Inside, the villa is tastefully decorated in a contemporary international style, with French and Italian furnishings.
French doors in every room open to the veranda, and there are several open fires.
Another highlight is the floorboards, which George tells me were all made from a former Sydney wharf.
He says the first owner bought the timbers, shipped them to Tassie and had them milled.
“It is easy to see how admiring guests were fooled into thinking the villa is very old,” George says. “We simply wanted a classic, relaxed feel appropriate to any rambling country house. “We absolutely love the fact that it fits in with the environment, to look as if it had always been there – a place that was in keeping with the other farmhouses in the area.”

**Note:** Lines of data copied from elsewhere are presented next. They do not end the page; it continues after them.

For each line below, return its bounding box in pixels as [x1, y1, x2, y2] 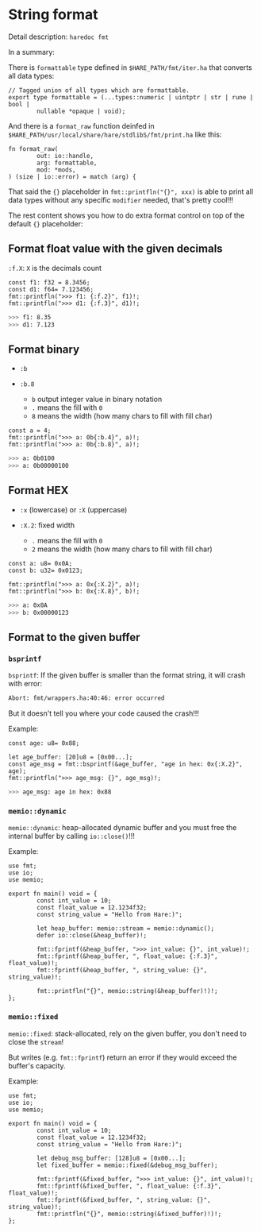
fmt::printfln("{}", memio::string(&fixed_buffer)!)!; [36, 1210, 222, 1218]
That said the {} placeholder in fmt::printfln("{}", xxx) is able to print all [8, 187, 254, 196]
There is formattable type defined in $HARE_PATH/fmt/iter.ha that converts [8, 62, 252, 72]
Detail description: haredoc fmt [8, 32, 109, 41]
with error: [8, 679, 43, 689]
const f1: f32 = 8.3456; [8, 278, 90, 287]
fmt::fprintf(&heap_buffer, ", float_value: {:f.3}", [36, 952, 218, 960]
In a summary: [8, 47, 56, 56]
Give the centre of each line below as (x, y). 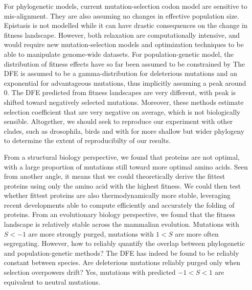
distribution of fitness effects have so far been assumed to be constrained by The (125, 63)
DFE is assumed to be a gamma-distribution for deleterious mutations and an (121, 73)
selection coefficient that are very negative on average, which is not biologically (122, 111)
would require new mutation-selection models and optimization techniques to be (124, 44)
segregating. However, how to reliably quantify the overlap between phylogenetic (125, 243)
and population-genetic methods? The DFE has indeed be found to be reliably (122, 253)
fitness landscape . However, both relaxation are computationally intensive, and (122, 35)
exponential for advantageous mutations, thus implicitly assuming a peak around (125, 83)
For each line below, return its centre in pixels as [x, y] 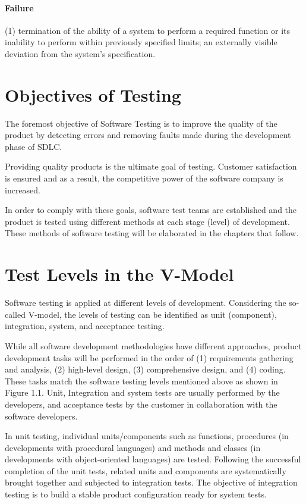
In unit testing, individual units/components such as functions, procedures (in [147, 436]
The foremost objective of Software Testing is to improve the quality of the [141, 123]
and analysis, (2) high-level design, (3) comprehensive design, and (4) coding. [145, 369]
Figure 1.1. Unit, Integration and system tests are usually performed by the [142, 392]
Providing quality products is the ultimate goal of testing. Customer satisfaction [151, 166]
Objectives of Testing [93, 94]
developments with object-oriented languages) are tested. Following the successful [153, 459]
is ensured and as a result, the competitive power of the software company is [144, 178]
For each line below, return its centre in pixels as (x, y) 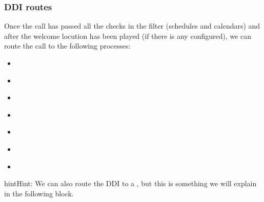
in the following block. (39, 193)
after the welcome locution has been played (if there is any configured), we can (128, 36)
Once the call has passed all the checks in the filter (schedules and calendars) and (132, 26)
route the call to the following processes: (67, 46)
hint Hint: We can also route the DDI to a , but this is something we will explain (130, 183)
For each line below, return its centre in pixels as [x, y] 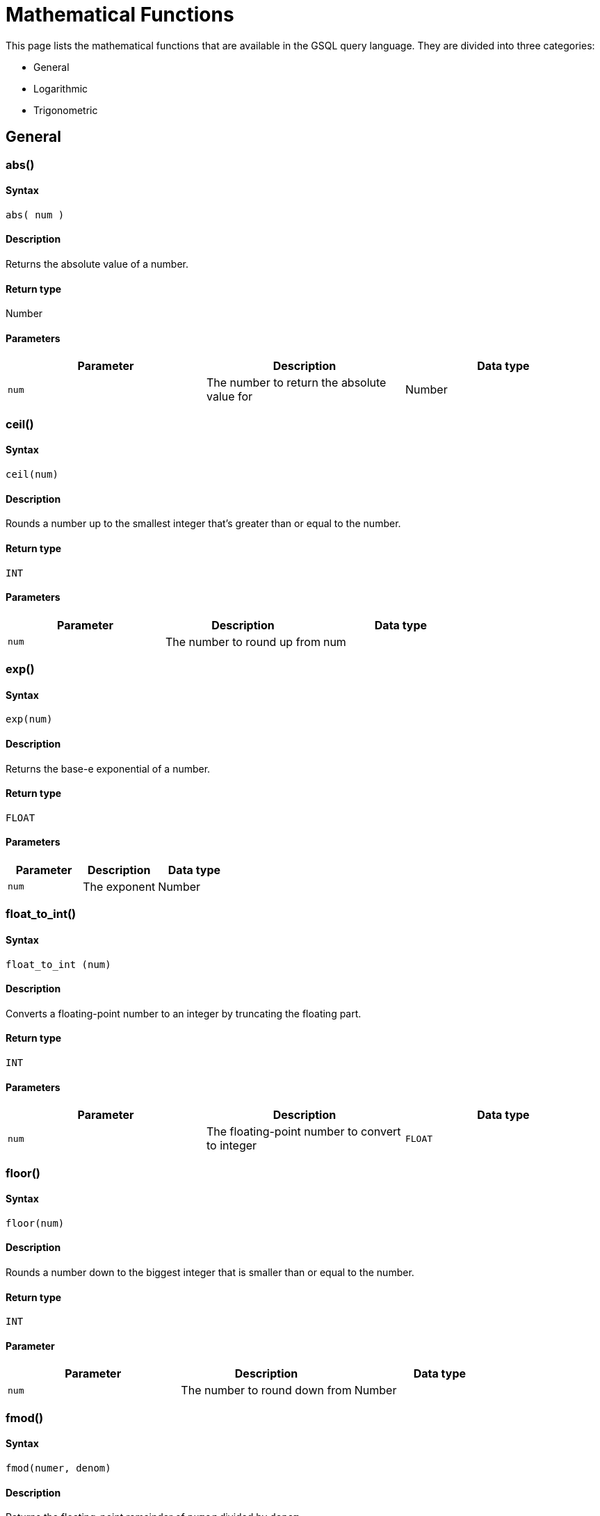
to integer [232, 1146]
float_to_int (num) [58, 964]
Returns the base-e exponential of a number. [108, 768]
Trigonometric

We brought friends with us the first night because for a two-bedroom home the villa is so generous it just seemed rude not to share.

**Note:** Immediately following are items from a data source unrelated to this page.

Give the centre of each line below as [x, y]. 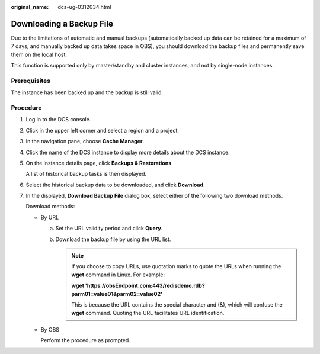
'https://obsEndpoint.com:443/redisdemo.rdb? [145, 286]
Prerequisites [31, 81]
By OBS [50, 329]
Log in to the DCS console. [58, 120]
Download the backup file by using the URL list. [113, 239]
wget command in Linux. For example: [118, 275]
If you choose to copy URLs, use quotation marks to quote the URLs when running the [176, 266]
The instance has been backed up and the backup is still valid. [87, 92]
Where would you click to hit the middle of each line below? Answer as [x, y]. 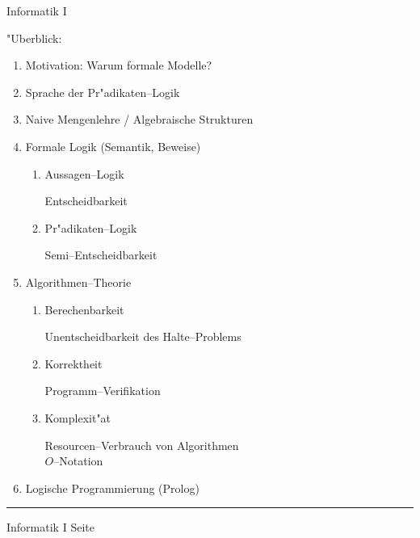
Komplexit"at [78, 417]
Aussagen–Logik [84, 173]
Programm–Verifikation [103, 391]
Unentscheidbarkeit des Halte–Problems [143, 336]
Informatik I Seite [50, 527]
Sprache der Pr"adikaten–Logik [103, 92]
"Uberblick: [34, 38]
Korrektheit [73, 363]
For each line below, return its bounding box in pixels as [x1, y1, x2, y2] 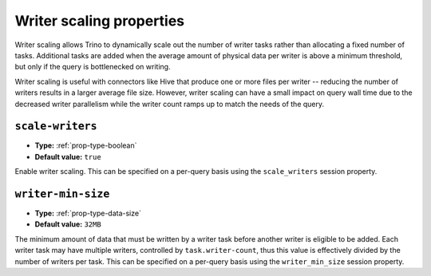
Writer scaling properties [14, 12, 185, 30]
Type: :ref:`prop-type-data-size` [34, 208, 141, 219]
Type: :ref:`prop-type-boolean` [34, 140, 137, 151]
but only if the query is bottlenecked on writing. [14, 62, 171, 72]
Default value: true [34, 152, 101, 161]
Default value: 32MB [34, 219, 101, 229]
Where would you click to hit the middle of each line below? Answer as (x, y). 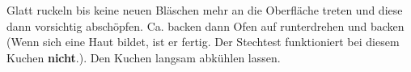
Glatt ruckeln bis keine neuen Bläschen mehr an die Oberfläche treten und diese (205, 10)
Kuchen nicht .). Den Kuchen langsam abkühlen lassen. (144, 57)
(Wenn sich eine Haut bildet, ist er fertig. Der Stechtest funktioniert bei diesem (203, 42)
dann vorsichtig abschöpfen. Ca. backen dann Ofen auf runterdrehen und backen (205, 25)

It’s really a place you could enjoy a romantic getaway, share as a couple’s retreat, or show off Tasmania to your favourite friends and family.

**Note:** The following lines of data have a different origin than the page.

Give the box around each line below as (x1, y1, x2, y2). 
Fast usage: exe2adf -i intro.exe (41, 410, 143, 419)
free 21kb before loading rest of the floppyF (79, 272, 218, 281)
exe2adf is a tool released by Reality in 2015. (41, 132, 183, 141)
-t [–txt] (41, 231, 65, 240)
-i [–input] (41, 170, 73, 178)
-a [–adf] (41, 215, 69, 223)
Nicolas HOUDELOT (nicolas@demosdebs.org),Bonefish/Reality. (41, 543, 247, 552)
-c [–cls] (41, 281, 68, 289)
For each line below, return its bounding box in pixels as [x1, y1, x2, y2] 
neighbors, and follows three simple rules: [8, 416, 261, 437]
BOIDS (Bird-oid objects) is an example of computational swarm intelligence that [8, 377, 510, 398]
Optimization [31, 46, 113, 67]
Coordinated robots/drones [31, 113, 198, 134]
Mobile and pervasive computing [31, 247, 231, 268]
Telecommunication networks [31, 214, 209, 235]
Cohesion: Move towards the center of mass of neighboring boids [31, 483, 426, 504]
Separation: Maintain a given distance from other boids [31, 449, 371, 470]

The outdoor, freestanding, stone bath, hand carved from a single piece of volcanic rock, is beyond. Ideally positioned on the deck, the bath is perfect for a sunrise, day time, sunset or night-time plunge. There was just never a bad time to jump in. Even with the famous Huon autumn winds blowing she fills up hot, has plenty of room for two and panoramic views.
My friend actually described it as “panty dropper” and it feels that private, you just could.
Various wineries and cheeseries dot the region around Villa Talia, and the cafes and galleries of Cygnet are just 10 minutes away.
And just like a good cheese and wine pairing, George has recently partnered with Cygnet locals Kate Sullivan and Ben Wood who own the popular Red Velvet Lounge to take stays to the next level with a private chef experience available as an extra.
We were the first to experience Red Velvet’s at-home menu at the villa.
For someone known for having the palate of a lazy teenager or even fussy toddler, the idea of a three-course signature menu had my tastebuds tingling. Kate and chef Gordon Leary prepared four plates across each course with two entrees, four mains, and two desserts with gluten-free options.
You can grab a plate each or do what we did and share a taste of it all.
It was delicious and took this food novice out of her comfort zone and if there are any leftovers, they’ll pop them in the fridge so you can enjoy the tastes again over your stay.
When you’re not being served by professionals, there is a fully equipped state-of-the-art kitchen, with fridge, freezer and pantry full of Tasmanian produce and pre-prepared food.
I’d say all you need to pack is your clothes and your toothbrush but even a wooden one of those is provided with accompanying natural toothpaste, natural soaps and a razor.
You’ll find an Aesop toiletry range along with Dyson hair care products, while in your living area you’ll find cashmere blankets and fluffy robes just perfect for snuggling on the couch.
George says the past two years running the place had been the most amazing journey of he and Vivian’s life.
“So far everyone who has stayed Villa Talia has come away more than satisfied, which gives us the confidence of continuing our tourism adventure,” he says.